As we saw in the previous article, water-cooled chillers cool the building but themselves overheat dramatically. To avoid failure, they send all that unwanted heat into a water circuit. This hot water (~35°C) travels through pipes to the roof, where it meets the Cooling Tower.
The Cooling Tower is essentially the building's "evaporator". Its sole job is to take this hot water, reduce its temperature (e.g. to 29°C) and send it back to the basement. Let us see how it works, why it appears to "smoke" and why its maintenance is strictly enforced by law.
Nature has a perfect cooling mechanism: evaporation. When we perspire in summer, the breeze evaporates the sweat, absorbing heat and cooling us. The Cooling Tower does exactly the same thing.

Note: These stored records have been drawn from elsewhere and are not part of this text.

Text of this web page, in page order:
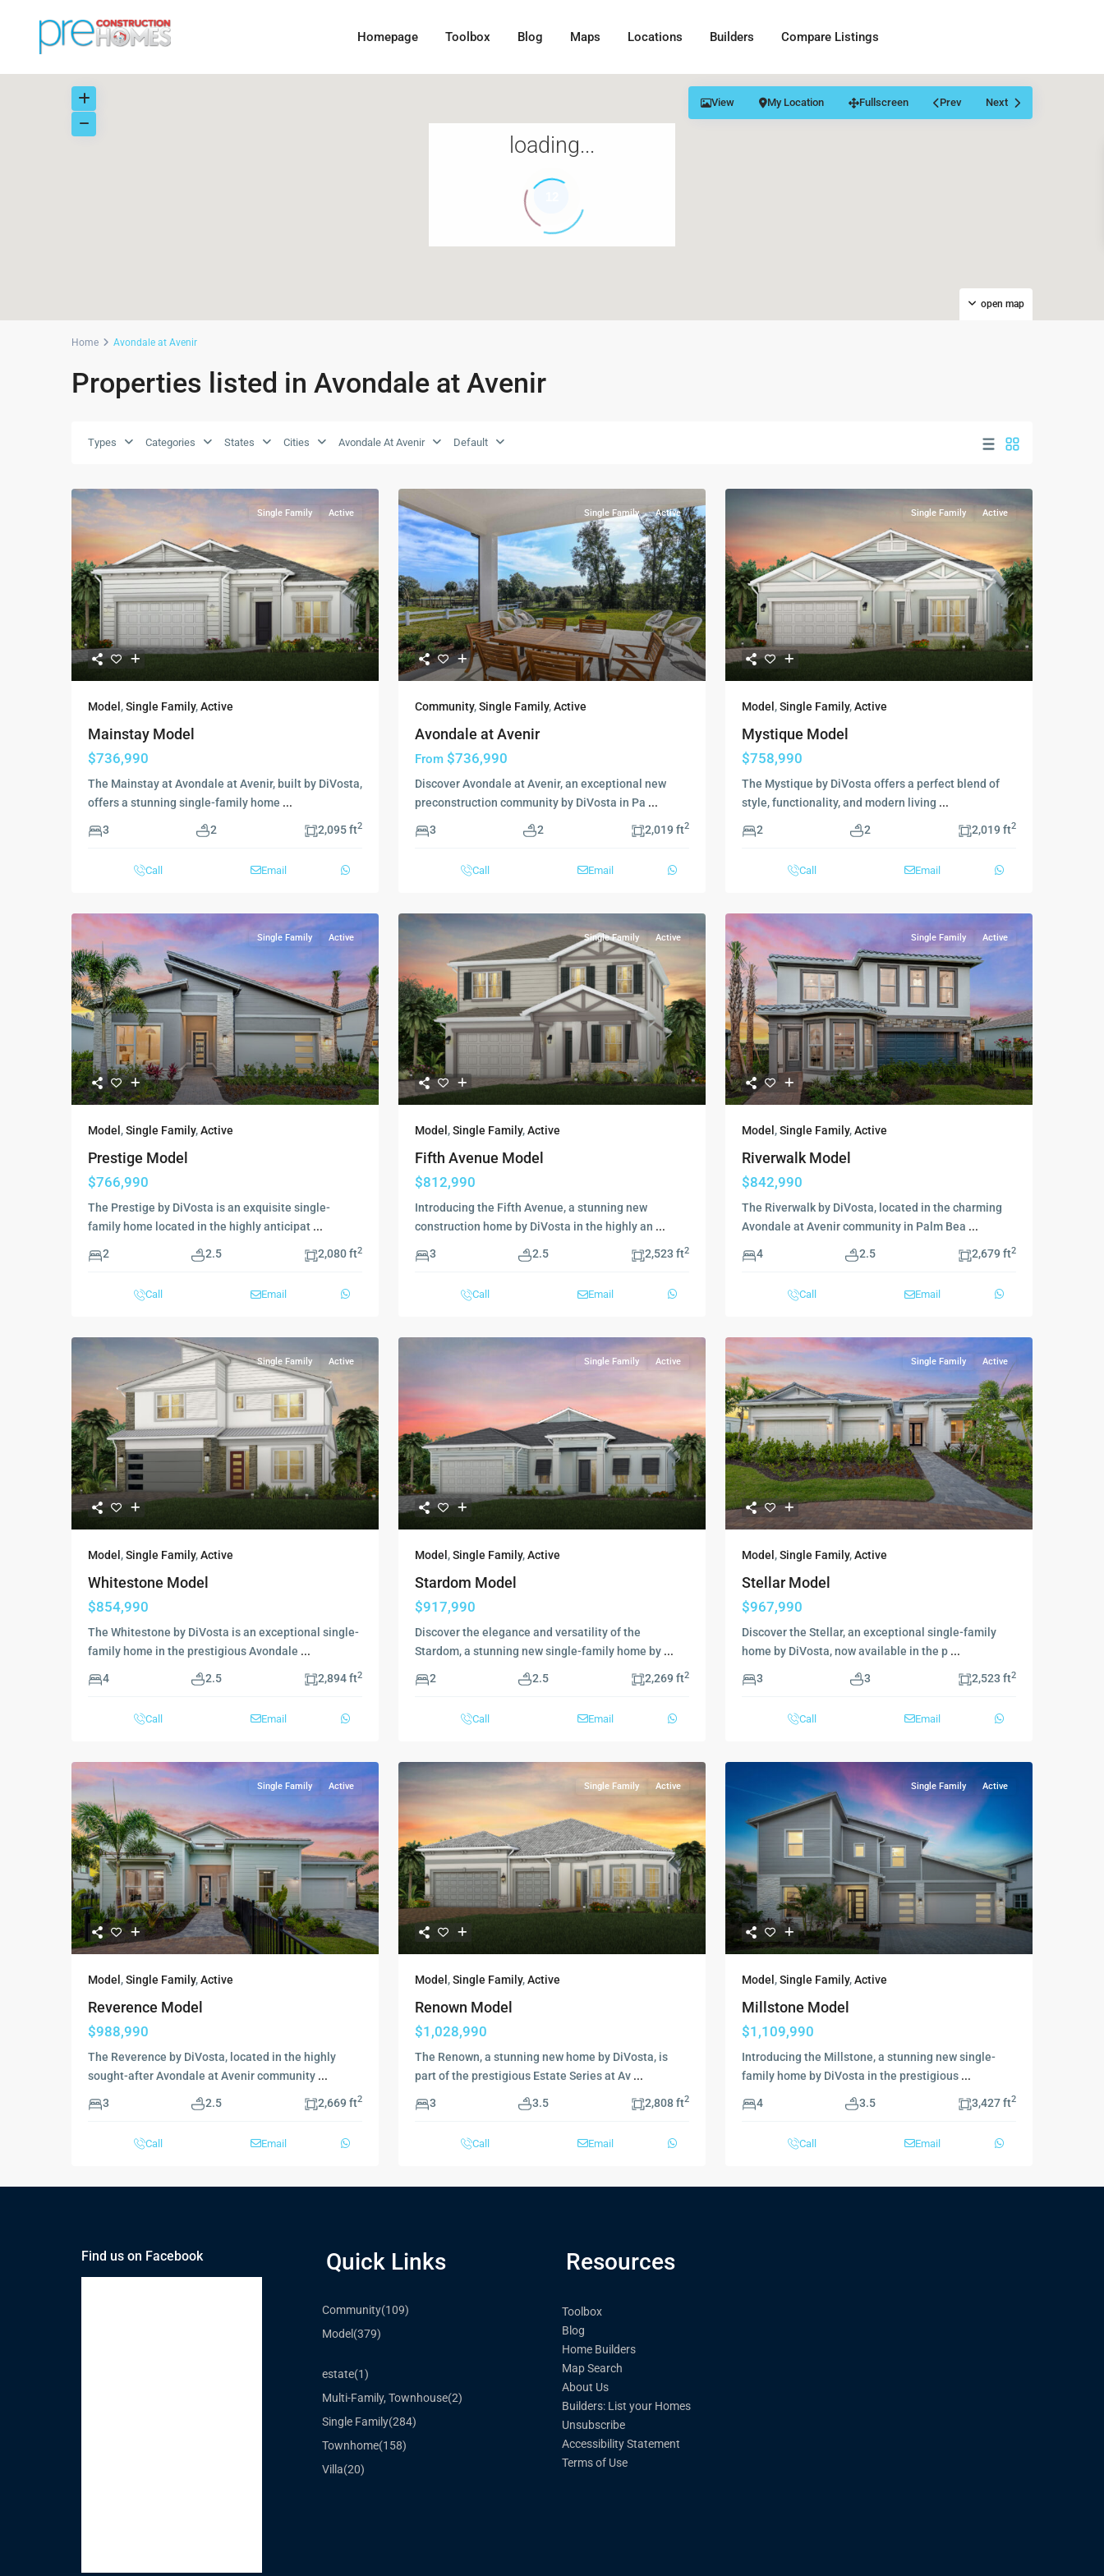
Homepage Toolbox Blog Maps Locations Builders Compare Listings
loading...
open map
View My Location Fullscreen Prev Next
Home Avondale at Avenir
Properties listed in Avondale at Avenir
Types Categories States Cities Avondale At Avenir Default
Single Family Active
Model ,Single Family,Active
Mainstay Model
$736,990
The Mainstay at Avondale at Avenir, built by DiVosta,
offers a stunning single-family home ...
3 2 2,095 ft2
Call Email
Single Family Active
Community,Single Family,Active
Avondale at Avenir
From $736,990
Discover Avondale at Avenir, an exceptional new
preconstruction community by DiVosta in Pa ...
3 2 2,019 ft2
Call Email
Single Family Active
Model ,Single Family,Active
Mystique Model
$758,990
The Mystique by DiVosta offers a perfect blend of
style, functionality, and modern living ...
2 2 2,019 ft2
Call Email
Single Family Active
Model ,Single Family,Active
Prestige Model
$766,990
The Prestige by DiVosta is an exquisite single-
family home located in the highly anticipat ...
2 2.5 2,080 ft2
Call Email
Single Family Active
Model ,Single Family,Active
Fifth Avenue Model
$812,990
Introducing the Fifth Avenue, a stunning new
construction home by DiVosta in the highly an ...
3 2.5 2,523 ft2
Call Email
Single Family Active
Model ,Single Family,Active
Riverwalk Model
$842,990
The Riverwalk by DiVosta, located in the charming
Avondale at Avenir community in Palm Bea ...
4 2.5 2,679 ft2
Call Email
Single Family Active
Model ,Single Family,Active
Whitestone Model
$854,990
The Whitestone by DiVosta is an exceptional single-
family home in the prestigious Avondale ...
4 2.5 2,894 ft2
Call Email
Single Family Active
Model ,Single Family,Active
Stardom Model
$917,990
Discover the elegance and versatility of the
Stardom, a stunning new single-family home by ...
2 2.5 2,269 ft2
Call Email
Single Family Active
Model ,Single Family,Active
Stellar Model
$967,990
Discover the Stellar, an exceptional single-family
home by DiVosta, now available in the p ...
3 3 2,523 ft2
Call Email
Single Family Active
Model ,Single Family,Active
Reverence Model
$988,990
The Reverence by DiVosta, located in the highly
sought-after Avondale at Avenir community ...
3 2.5 2,669 ft2
Call Email
Single Family Active
Model ,Single Family,Active
Renown Model
$1,028,990
The Renown, a stunning new home by DiVosta, is
part of the prestigious Estate Series at Av ...
3 3.5 2,808 ft2
Call Email
Single Family Active
Model ,Single Family,Active
Millstone Model
$1,109,990
Introducing the Millstone, a stunning new single-
family home by DiVosta in the prestigious ...
4 3.5 3,427 ft2
Call Email
Find us on Facebook Quick Links
Community(109)
Model (379)
estate(1)
Multi-Family, Townhouse(2)
Single Family(284)
Townhome(158)
Villa(20)
Resources
Toolbox
Blog
Home Builders
Map Search
About Us
Builders: List your Homes
Unsubscribe
Accessibility Statement
Terms of Use

Hot water (35°C) reaches the top of the tower and is sprayed like rain through special nozzles. It falls onto cellular plastic grids (Fill Media) that break the water into millions of microscopic droplets, dramatically increasing the contact surface area.
A massive fan draws in fresh, dry ambient air and forces it through this "rain" in a counter-flow direction (from bottom to top), maximising heat transfer between air and water.
As the air meets the droplets, approximately 1–2% of the water evaporates instantly. This evaporation "steals" the heat! The remaining 98% falls cold (at 29°C) into the tower basin and returns to the chiller.
One of the most common concerns of neighbours, especially on cold days, is the dense white "smoke" emerging from the tower. It is not smoke, it is not exhaust and it contains no pollutants.
The air exiting the tower is warm and 100% saturated with humidity. When it collides with the cold ambient air, the moisture condenses instantly, creating a visible cloud - exactly like your breath on a freezing day. It is entirely harmless.
Since the tower continuously evaporates water, a problem arises: The water evaporates, but the dissolved minerals stay behind. Without proper management, scale deposits petrify on the pipes.
A solenoid valve opens regularly and dumps a quantity of the "concentrated" dirty water into the drain, preventing mineral build-up from exceeding the acceptable conductivity threshold.
Fresh water from the mains enters the system to replace both the evaporated water and the blowdown discharge. This water consumption represents a significant operating cost.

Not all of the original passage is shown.